FOM: Invariant Subspace Problem

[Harvey Friedman]

Richard Laver pointed out to me on the phone that the invariant subspace
problem for Hilbert space is a very simple example of Boolean relation
theory.

Let V = the set of linear operators on Hilbert space H. Let K be the set of
closed subspaces of H.

The invariant subspace problem asserts that

*for all f in V there exists A in K such that fA containedin A and A not= H.*

This is Boolean relation theory. To write the invariant subspace problem as
equational Boolean relation theory, let K' be the set of proper closed
subspaces of Hilbert space. The invariant subspace problem asserts that

**for all f in V there exists A in K such that fA containedin A.**

**********

SOME UNDERGRADUATE EXERCISES IN BOOLEAN RELATION THEORY

Let us now look at the situation with regard to all functions from a set E
into E, and the nonempty proper subsets of E.

THEOREM 1. The statement "for all f:E into E there exists a nonempty proper
subset A of E such that fA containedin A" holds if and only if E is
infinite.

THEOREM 2. The statement "for all multivariate f from E into E there exists
a nonempty proper subset A of E such that fA containedin A" holds if and
only if E is uncountable.
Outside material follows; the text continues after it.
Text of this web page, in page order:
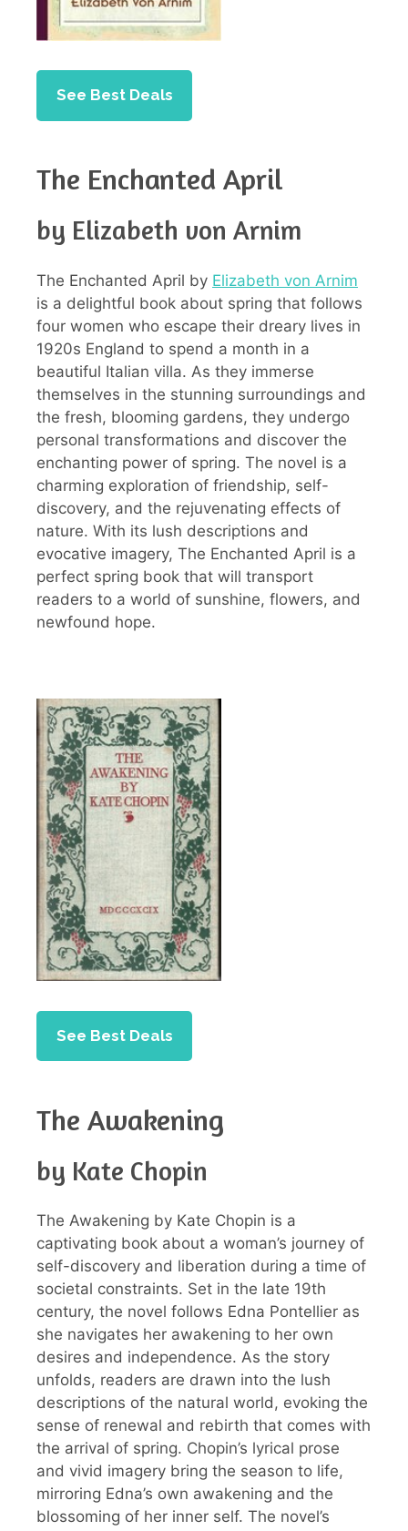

The same claim is true if "multivariate" is
replaced by "binary."

THEOREM 3. The statement "for all f:E into E there exists a proper subset A
of E of the same cardinality as E such that fA containedin A" is true if
and only if E is uncountable.

THEOREM 4. The statement "for all f:E^2 into E there exists a proper subset
A of E of the same cardinality as E such that fA containedin A" is true if
and only if "for all multivariate functions f from E into E there exists a
proper subset A of the same cardinality as E such that fA containedin A" is
true if and only if the cardinaliity of E is a Jonsson cardinal.

NOTE: It is well known that Jonsson cardinals are of cofinality omega or
weakly inaccessible. Ramsey cardinals and measurable cardinals are Jonsson
cardinals. If V = L then there are no Jonsson cardinals. There are many
results and open problems concerning Jonsson cardinals.